This page documents the implementation of external functions in Dynare 4. We call external functions those functions that are not part of the small set of functions natively supported by Dynare (e.g., log, exp, etc).

Essentially, this feature allows Dynare 4 to operate on any user-defined (or built-in Matlab) function.

User Syntax

We assume that the user wants to use a function called funcname in his model. The function is supposed to be implemented through a M-file or a MEX file, located in MATLAB path (this definition includes built-in MATLAB functions).

From the mathematical point of view, this function is supposed to be of type  $\mathbb{R}^n \rightarrow \mathbb{R}$. In other words, it can accept any number of real arguments, but returns only one real argument.

The user has three options with regards to providing the derivative of the function to Dynare:

  1. Provide no derivative.
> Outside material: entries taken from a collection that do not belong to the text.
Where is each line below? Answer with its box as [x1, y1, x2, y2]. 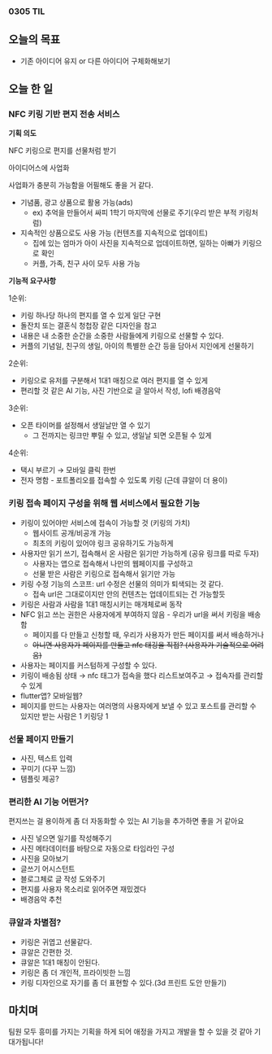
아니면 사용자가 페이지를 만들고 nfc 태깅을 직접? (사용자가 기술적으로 [32, 640, 249, 649]
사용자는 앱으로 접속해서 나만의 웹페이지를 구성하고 [32, 558, 193, 568]
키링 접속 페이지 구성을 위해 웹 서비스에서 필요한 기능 [8, 498, 201, 510]
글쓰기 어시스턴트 [19, 864, 76, 874]
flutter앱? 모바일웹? [19, 690, 83, 701]
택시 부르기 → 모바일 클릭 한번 [19, 466, 116, 475]
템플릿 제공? [19, 774, 59, 784]
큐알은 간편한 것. [19, 947, 73, 957]
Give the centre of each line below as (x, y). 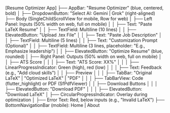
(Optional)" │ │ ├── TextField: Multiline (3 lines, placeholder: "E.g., (75, 46)
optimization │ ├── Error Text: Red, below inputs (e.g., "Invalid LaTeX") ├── (85, 100)
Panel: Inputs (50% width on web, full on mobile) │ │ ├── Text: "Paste (79, 24)
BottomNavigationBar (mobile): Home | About (53, 105)
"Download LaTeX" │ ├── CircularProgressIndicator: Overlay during (76, 94)
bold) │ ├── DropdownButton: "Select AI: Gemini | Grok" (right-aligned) (80, 13)
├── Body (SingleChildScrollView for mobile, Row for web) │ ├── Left (79, 19)
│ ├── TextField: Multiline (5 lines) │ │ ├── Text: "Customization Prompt (81, 40)
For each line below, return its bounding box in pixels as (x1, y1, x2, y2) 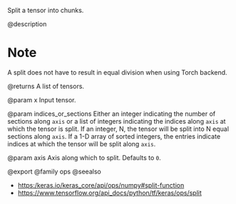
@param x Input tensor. (7, 95, 76, 104)
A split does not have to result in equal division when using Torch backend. (7, 68, 227, 77)
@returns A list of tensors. (7, 82, 84, 90)
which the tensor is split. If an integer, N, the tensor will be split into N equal (7, 124, 230, 133)
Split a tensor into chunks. (7, 6, 84, 14)
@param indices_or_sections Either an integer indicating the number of (7, 109, 216, 118)
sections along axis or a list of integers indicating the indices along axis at (7, 117, 226, 125)
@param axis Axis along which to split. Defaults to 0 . (7, 153, 162, 162)
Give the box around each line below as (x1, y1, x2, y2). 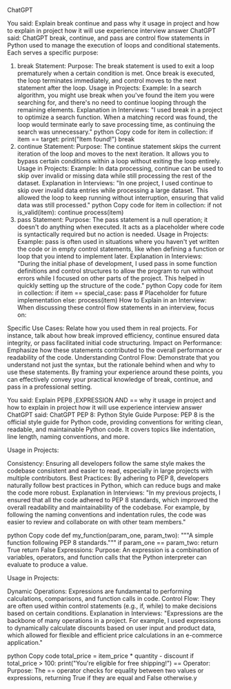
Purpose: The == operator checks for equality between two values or (7, 666, 204, 675)
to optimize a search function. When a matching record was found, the (17, 113, 219, 121)
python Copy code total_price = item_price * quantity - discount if (7, 652, 194, 660)
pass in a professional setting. (7, 382, 92, 391)
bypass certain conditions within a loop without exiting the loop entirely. (17, 157, 221, 165)
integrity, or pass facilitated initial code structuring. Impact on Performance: (7, 339, 222, 347)
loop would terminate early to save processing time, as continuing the (17, 121, 216, 128)
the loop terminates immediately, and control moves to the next (17, 76, 197, 85)
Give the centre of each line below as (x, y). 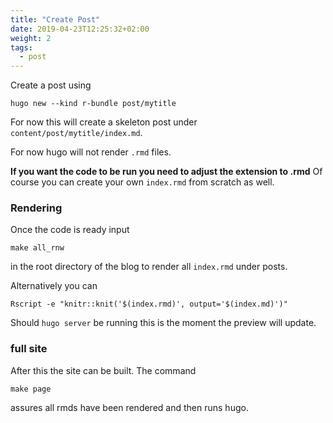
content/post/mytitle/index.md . (76, 133)
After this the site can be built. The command (103, 370)
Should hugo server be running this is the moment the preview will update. (163, 323)
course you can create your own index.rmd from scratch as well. (142, 182)
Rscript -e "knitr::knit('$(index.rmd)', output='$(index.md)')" (149, 304)
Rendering (36, 208)
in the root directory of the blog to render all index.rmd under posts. (149, 267)
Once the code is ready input (70, 230)
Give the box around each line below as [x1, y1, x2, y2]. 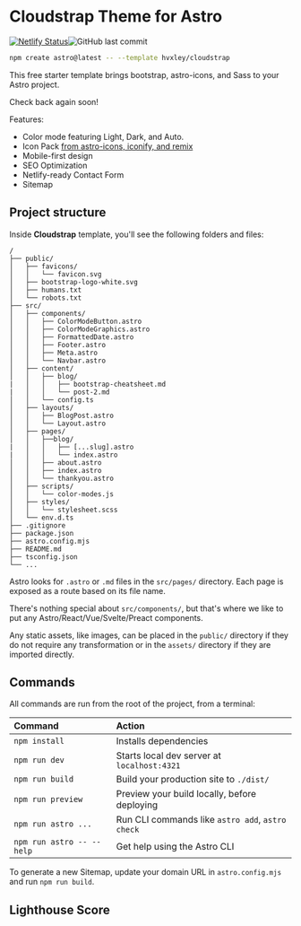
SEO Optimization [21, 160, 88, 170]
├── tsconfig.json [9, 552, 78, 562]
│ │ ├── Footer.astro [9, 340, 106, 349]
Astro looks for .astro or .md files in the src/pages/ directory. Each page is [9, 576, 284, 587]
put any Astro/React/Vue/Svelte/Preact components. [9, 612, 203, 623]
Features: [9, 114, 45, 125]
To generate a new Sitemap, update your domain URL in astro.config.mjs [9, 867, 282, 878]
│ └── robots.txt [9, 293, 82, 302]
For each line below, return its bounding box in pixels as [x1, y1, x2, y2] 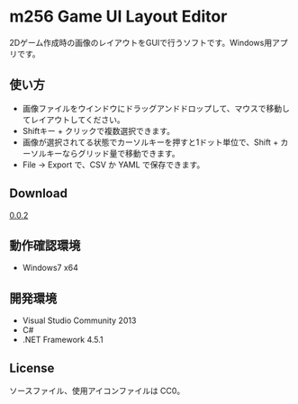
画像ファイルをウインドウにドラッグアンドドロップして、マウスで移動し [22, 103, 291, 113]
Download [9, 186, 68, 202]
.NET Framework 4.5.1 [22, 335, 104, 346]
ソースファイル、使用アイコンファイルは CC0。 [9, 385, 185, 396]
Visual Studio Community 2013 [22, 315, 137, 326]
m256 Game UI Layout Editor [9, 6, 228, 27]
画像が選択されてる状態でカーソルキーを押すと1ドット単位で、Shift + [22, 137, 279, 148]
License [9, 360, 55, 375]
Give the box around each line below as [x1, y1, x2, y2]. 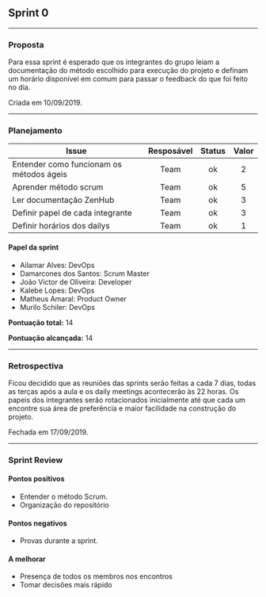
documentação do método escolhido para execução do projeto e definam [8, 66, 249, 75]
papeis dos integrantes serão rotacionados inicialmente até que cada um [8, 395, 245, 404]
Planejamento [8, 125, 63, 136]
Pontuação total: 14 [8, 317, 74, 327]
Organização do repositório [19, 500, 109, 510]
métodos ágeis [12, 169, 67, 180]
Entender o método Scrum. [19, 492, 108, 502]
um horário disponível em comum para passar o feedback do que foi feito [8, 75, 248, 84]
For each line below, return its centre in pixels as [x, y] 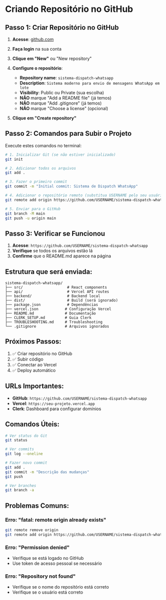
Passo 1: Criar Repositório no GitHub [62, 28]
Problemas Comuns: [37, 506]
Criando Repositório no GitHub [69, 9]
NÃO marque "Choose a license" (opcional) [64, 108]
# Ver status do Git [26, 436]
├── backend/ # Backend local [53, 296]
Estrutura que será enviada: [49, 271]
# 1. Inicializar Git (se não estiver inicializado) [61, 155]
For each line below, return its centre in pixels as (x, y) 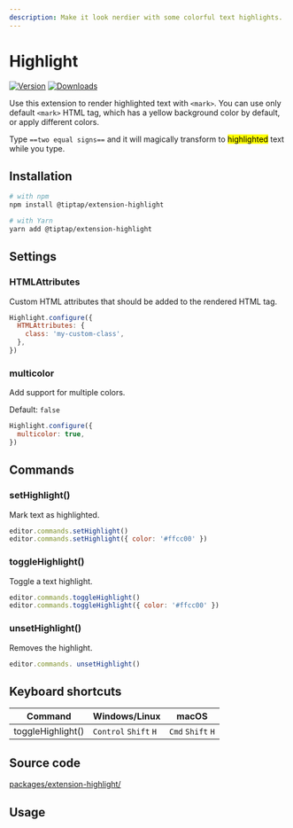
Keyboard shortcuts (66, 691)
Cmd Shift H (192, 732)
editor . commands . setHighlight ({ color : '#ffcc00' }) (108, 539)
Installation (41, 176)
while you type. (37, 148)
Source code (45, 763)
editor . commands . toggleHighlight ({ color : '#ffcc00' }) (114, 605)
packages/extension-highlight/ (65, 785)
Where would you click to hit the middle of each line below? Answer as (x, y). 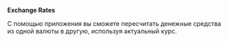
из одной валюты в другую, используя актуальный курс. (92, 31)
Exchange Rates (31, 10)
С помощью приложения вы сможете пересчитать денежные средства (114, 23)
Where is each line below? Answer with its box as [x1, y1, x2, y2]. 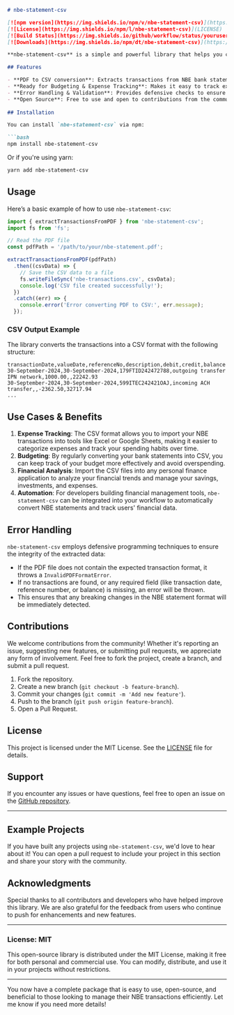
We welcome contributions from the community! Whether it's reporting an [7, 639, 219, 647]
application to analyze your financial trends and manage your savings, [17, 474, 219, 482]
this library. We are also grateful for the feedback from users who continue [7, 903, 221, 912]
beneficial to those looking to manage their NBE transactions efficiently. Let [7, 993, 224, 1001]
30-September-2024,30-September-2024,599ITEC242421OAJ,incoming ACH [7, 380, 210, 387]
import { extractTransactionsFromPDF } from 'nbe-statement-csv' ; [7, 218, 204, 225]
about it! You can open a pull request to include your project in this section [7, 850, 221, 858]
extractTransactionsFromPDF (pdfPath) [7, 256, 117, 263]

In this case, Dynare will calculate the numerical derivatives using finite differences;
  2. Provide the first (and possibly second) derivatives in the same M-file as the function itself. The first derivative will be the second return argument (the Jacobian, in a vector) and the second derivative will be the third return argument (the Hessian, in a matrix).
  3. Provide the first (and possibly second) derivatives in separate M-files. In this case, the only return argument to these functions will be a vector in the case of the Jacobian and a matrix in the case of the Hessian.

The keyword external_function will be used for the declaration of external functions. It accepts the following options:

This keyword would be used in the first part of the MOD file (where variable declarations are), possibly several times if several external functions are used.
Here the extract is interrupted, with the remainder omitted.